So they happen to have a few guns. So they happen to have thousands of rounds of ammunition. So they happen to know how to make their own ammo. So they happen to hate anyone who has ever needed public assistance, is homosexual, a minority, liberal, or educated. What harm could they possibly pose to society? (Don't believe me on the hate? Check out the comments on this blog.)

I've spent months lurking in their online forums. I am of the belief that the anonymity (or at least perception of it) of the Internet lets people speak more freely than they would in person. This is certainly true in these forums. In the safety of their online community, they show their true colors. They hate everyone who isn't white, Christian, and a Prepper. (Because if you aren't a prepper, you're going to die when the "SHTF" or "shit hits the fan.") One of the most popular topics among Preppers is what will trigger TEOTWAWKI (tee-ought-wa-kee), or "the end of the world as we know it." (Cue R.E.M!) Some think nuclear war, some think economic collapse, others think Obama is going to declare himself dictator and mandate martial law. Whatever they think the cause will be, one thing is agreed upon: the end is near, and societal collapse is inevitable.
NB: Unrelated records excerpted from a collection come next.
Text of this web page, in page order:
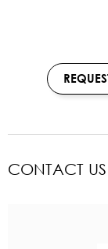
CONTACT US
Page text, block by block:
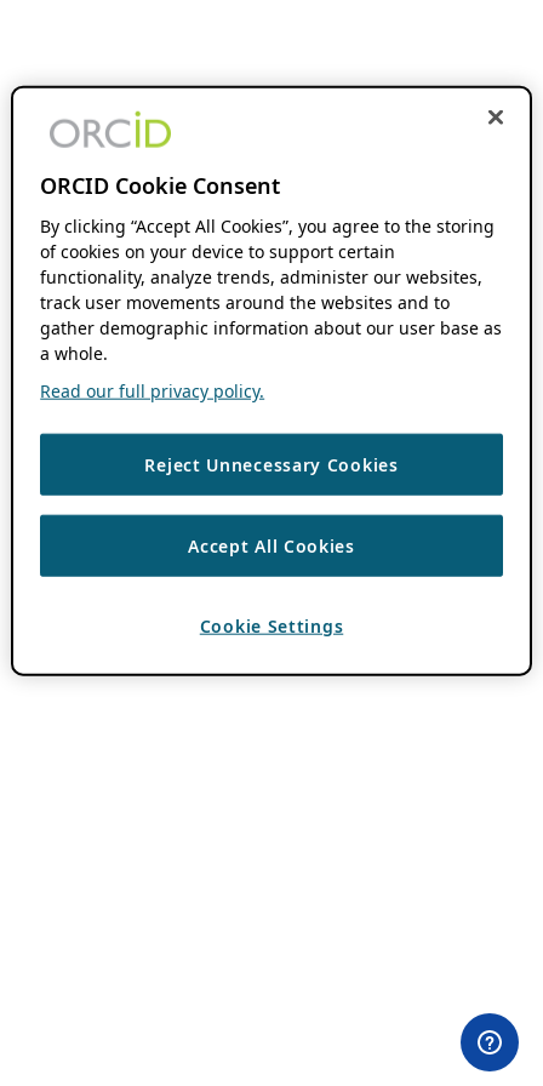
ORCID Cookie Consent
By clicking “Accept All Cookies”, you agree to the storing
of cookies on your device to support certain
functionality, analyze trends, administer our websites,
track user movements around the websites and to
gather demographic information about our user base as
a whole.
Read our full privacy policy.
Reject Unnecessary Cookies
Accept All Cookies
Cookie Settings
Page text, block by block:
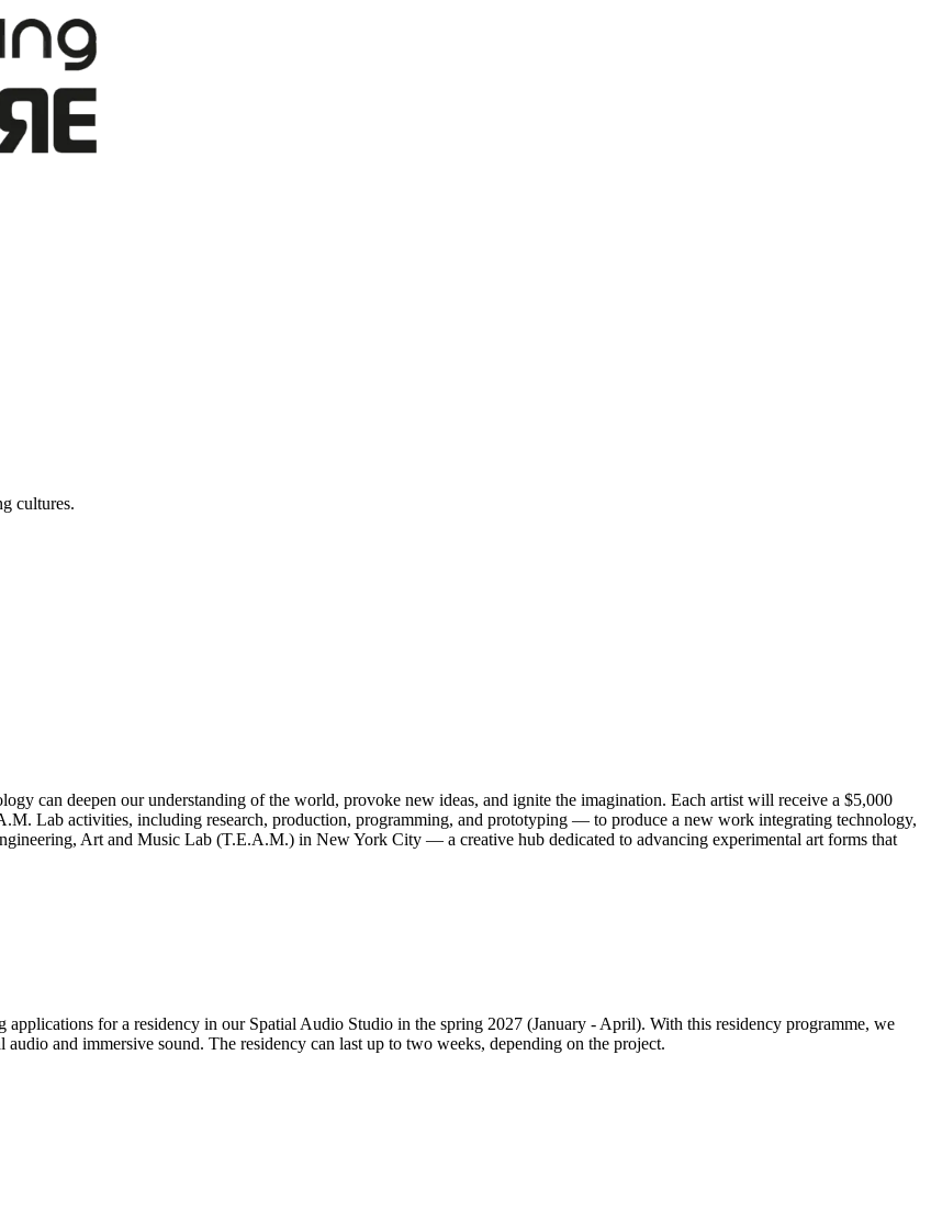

But that isn't the scary part. The scary part is that these people are excited about this. They are waiting for it. They look forward to it. They see the collapse of American society as "pressing the reset button on America." They can't wait. Some even see themselves as Noah, warning those around them of the coming flood and telling them to prepare. I call them "Prepper Preachers." They relish in the idea of being the survivors, the only ones left to rebuild society in their ideal. It's a romantic notion for them.

It is this anticipation of the end of the world that makes Preppers a dangerous bunch. Combine this with the rampant rumors of Obama banning guns and black powder via executive order, and you have an angry, irrational percentage of the U.S. population that are in a near frenzy. This group is very well armed, and more than willing to use force.

My fear is that this small, well-armed group is so desperately anticipating societal unrest that they will be the ones to bring it on. Yes, I believe that there will be another Civil War in this country, and this time it will be a fight over the 2nd Amendment. There is already talk among the online Prepper community about how they will protect their guns, using phrases and terms such as "NOMI" or "not one more inch," and "Molon Labe," a term meaning "come and take."
They are ready. Are we?

end of article

typical Liberal thinking


----------



## TacticalCanuck (Aug 5, 2014)

ARDon, thanks for sharing that article. It just solidifies youngbuck's stance and also my personal opinion on the sensationalization the media uses to sell it's snake oil and offers us little substance.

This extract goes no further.